--- Problem statement ---
Once you find the line containing "tengely felé néz." in the data below, copy it and each following line exactly, up to and including the line containing "PostProcessor osztály (6, 85, 130, 102)", and nothing else.

Top of Supplied records

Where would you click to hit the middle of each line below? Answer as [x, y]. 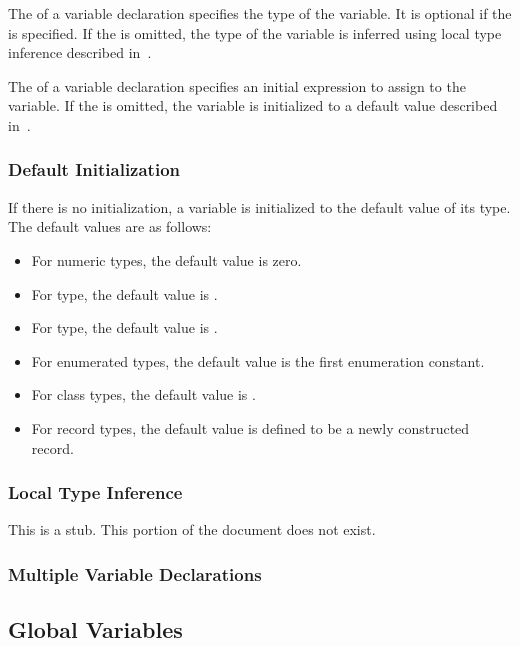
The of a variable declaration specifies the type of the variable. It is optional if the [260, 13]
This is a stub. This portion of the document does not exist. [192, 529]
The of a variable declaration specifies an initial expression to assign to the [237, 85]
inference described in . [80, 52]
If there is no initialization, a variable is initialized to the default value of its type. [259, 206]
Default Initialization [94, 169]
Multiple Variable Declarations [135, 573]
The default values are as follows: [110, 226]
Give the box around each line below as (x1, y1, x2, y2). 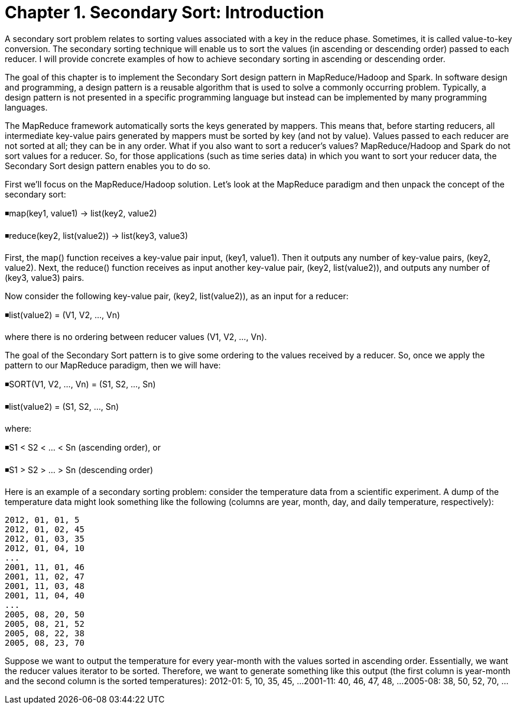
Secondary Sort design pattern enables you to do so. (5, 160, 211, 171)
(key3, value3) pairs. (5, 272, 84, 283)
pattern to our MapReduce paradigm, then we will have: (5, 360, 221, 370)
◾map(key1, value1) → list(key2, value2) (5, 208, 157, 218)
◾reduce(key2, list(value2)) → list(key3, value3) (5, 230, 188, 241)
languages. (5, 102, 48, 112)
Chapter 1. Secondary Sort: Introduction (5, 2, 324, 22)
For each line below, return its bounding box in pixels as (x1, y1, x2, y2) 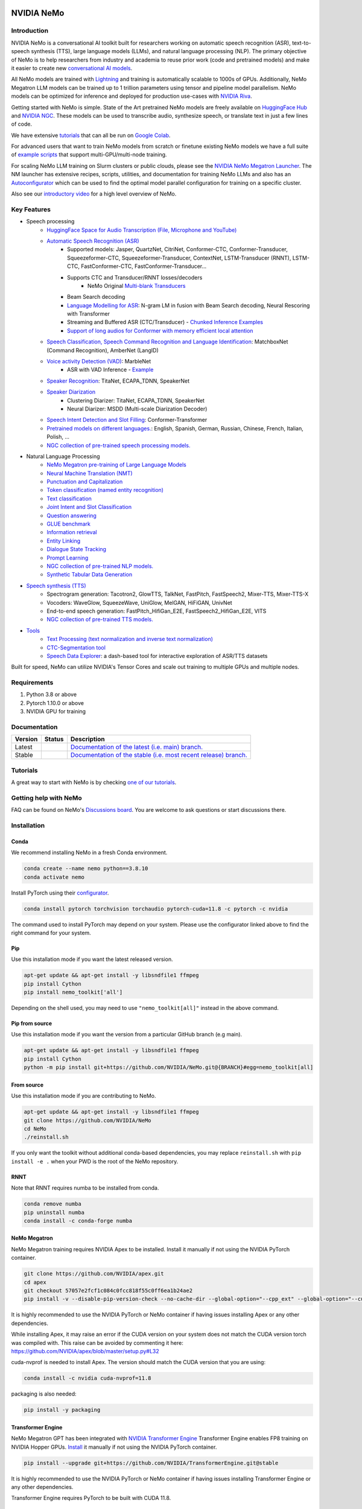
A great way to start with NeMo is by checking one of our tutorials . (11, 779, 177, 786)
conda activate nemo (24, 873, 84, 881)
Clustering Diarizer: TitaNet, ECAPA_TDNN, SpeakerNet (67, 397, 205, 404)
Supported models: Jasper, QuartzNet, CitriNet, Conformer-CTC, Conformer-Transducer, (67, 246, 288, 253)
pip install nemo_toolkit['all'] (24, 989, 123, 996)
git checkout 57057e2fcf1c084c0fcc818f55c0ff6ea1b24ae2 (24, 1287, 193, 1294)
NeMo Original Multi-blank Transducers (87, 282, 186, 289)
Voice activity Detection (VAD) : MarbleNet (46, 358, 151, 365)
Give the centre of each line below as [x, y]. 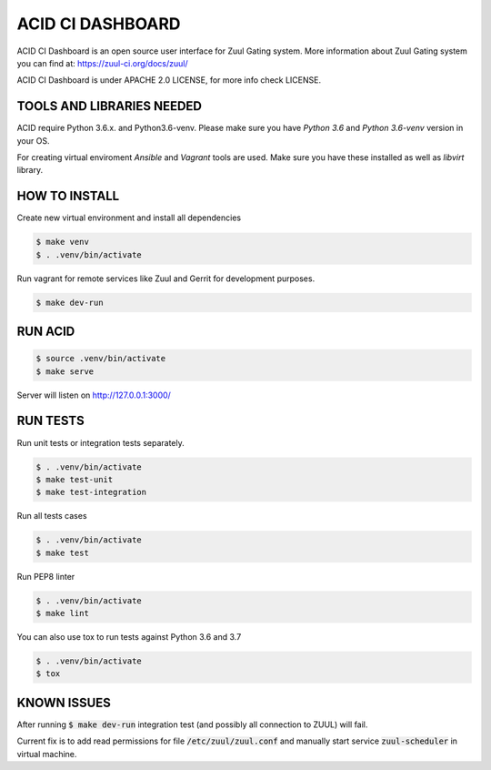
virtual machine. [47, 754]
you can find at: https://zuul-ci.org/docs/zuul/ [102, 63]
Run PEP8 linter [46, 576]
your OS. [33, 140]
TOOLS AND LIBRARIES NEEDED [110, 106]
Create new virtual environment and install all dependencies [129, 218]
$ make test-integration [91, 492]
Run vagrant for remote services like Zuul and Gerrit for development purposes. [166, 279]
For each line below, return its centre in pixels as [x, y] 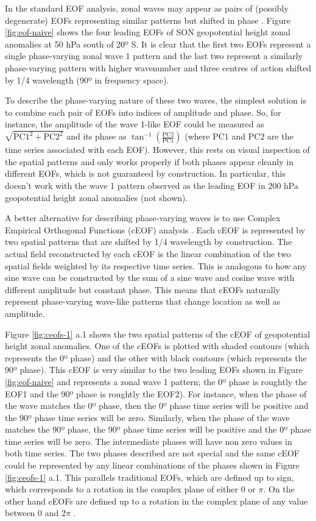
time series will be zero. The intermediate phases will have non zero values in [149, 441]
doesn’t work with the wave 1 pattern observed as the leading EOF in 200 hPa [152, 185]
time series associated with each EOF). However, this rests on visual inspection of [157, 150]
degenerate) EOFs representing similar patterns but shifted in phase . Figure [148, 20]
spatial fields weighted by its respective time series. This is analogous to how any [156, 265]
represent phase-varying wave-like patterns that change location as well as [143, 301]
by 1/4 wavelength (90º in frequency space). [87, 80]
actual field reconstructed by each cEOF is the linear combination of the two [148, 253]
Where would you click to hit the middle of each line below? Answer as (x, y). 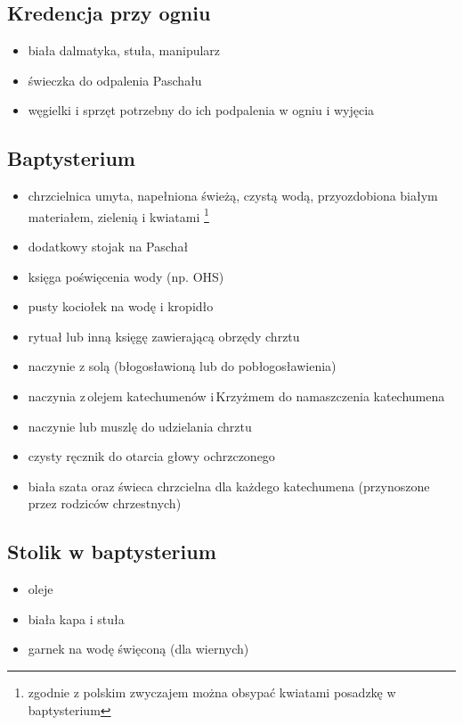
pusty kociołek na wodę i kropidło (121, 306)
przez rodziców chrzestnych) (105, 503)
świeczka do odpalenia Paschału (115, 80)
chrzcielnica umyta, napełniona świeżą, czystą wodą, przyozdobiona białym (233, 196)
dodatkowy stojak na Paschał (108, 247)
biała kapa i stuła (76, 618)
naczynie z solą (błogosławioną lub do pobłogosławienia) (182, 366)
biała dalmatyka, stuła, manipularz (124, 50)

Bottom of Supplied records
Top of Supplied records

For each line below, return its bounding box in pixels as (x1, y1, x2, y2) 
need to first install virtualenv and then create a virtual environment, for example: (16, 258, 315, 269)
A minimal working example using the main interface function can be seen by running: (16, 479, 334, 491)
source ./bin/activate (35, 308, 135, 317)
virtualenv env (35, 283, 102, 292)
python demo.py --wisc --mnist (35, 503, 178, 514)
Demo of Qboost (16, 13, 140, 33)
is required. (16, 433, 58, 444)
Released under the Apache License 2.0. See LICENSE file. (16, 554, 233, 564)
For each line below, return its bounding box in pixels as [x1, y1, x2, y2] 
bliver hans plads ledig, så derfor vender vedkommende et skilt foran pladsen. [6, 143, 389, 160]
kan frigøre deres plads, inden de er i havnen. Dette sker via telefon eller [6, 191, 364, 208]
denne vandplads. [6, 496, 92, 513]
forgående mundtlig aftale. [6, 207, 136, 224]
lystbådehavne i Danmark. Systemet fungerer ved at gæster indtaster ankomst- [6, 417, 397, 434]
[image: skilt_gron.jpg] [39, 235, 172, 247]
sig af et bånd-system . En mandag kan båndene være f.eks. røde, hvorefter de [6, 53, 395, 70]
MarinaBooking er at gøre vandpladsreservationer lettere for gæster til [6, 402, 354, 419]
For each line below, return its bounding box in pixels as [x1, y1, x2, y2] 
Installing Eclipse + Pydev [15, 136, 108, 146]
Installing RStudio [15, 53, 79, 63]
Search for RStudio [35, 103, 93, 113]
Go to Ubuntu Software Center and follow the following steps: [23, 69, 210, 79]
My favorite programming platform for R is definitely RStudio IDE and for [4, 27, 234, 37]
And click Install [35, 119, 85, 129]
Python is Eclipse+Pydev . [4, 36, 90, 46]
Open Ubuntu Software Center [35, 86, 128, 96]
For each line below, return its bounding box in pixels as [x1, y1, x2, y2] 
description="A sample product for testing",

Bottom of Supplied records
Top of Supplied records

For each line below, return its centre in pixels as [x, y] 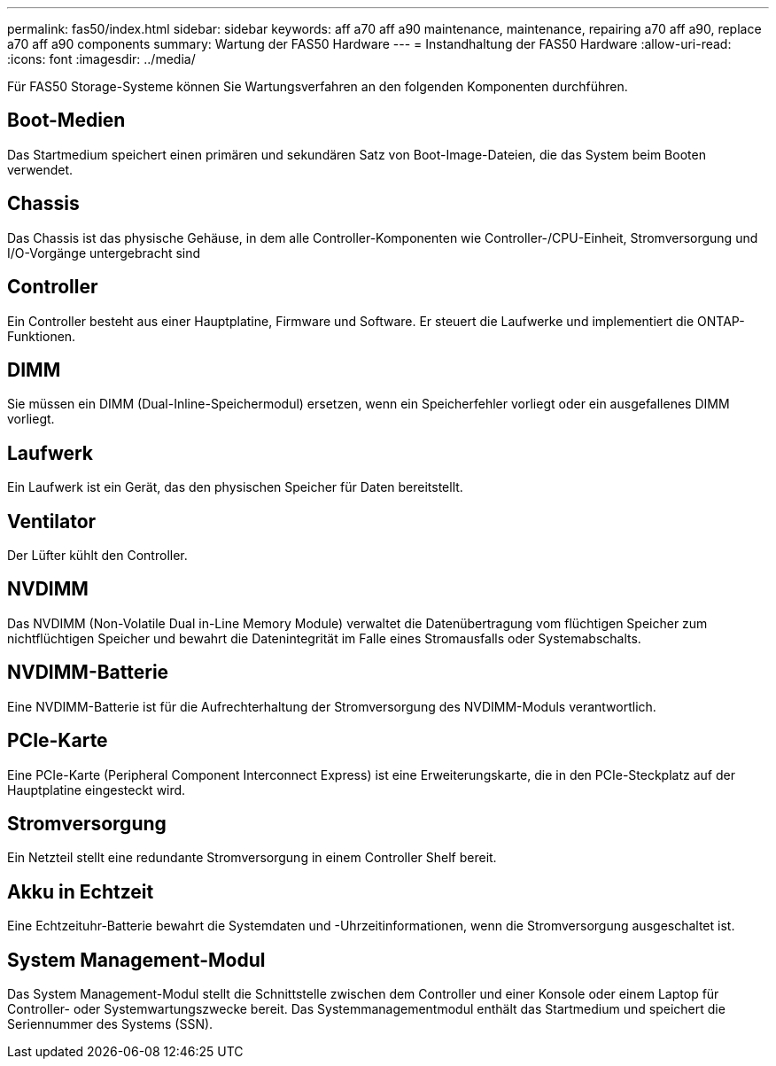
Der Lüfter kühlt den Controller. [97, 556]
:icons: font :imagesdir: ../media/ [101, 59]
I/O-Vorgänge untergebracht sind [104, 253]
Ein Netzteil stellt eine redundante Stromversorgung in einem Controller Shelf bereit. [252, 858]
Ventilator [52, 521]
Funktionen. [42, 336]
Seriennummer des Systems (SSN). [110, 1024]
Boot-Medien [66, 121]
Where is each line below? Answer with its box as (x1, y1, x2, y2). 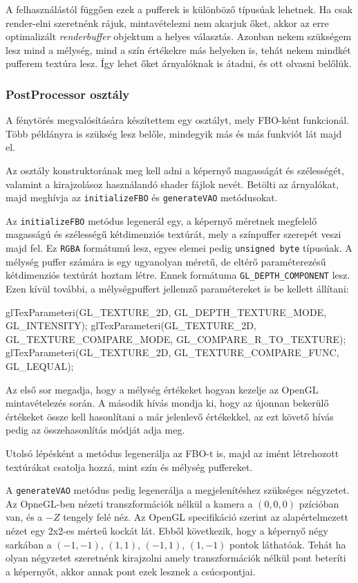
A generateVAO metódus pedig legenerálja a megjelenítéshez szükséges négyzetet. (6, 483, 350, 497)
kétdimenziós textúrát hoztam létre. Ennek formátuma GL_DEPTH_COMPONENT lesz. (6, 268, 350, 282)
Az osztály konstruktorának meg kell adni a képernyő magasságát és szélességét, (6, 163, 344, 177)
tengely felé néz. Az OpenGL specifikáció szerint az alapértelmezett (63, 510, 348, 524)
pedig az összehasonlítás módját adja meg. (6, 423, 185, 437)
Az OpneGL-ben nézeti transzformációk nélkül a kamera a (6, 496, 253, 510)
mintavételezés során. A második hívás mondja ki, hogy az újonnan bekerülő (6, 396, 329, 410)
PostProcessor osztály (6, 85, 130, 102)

Bottom of Supplied records

--- Problem solution ---
tengely felé néz. Az OpenGL specifikáció szerint az alapértelmezett (63, 510, 348, 524)
pedig az összehasonlítás módját adja meg. (6, 423, 185, 437)
Az OpneGL-ben nézeti transzformációk nélkül a kamera a (6, 496, 253, 510)
mintavételezés során. A második hívás mondja ki, hogy az újonnan bekerülő (6, 396, 329, 410)
PostProcessor osztály (6, 85, 130, 102)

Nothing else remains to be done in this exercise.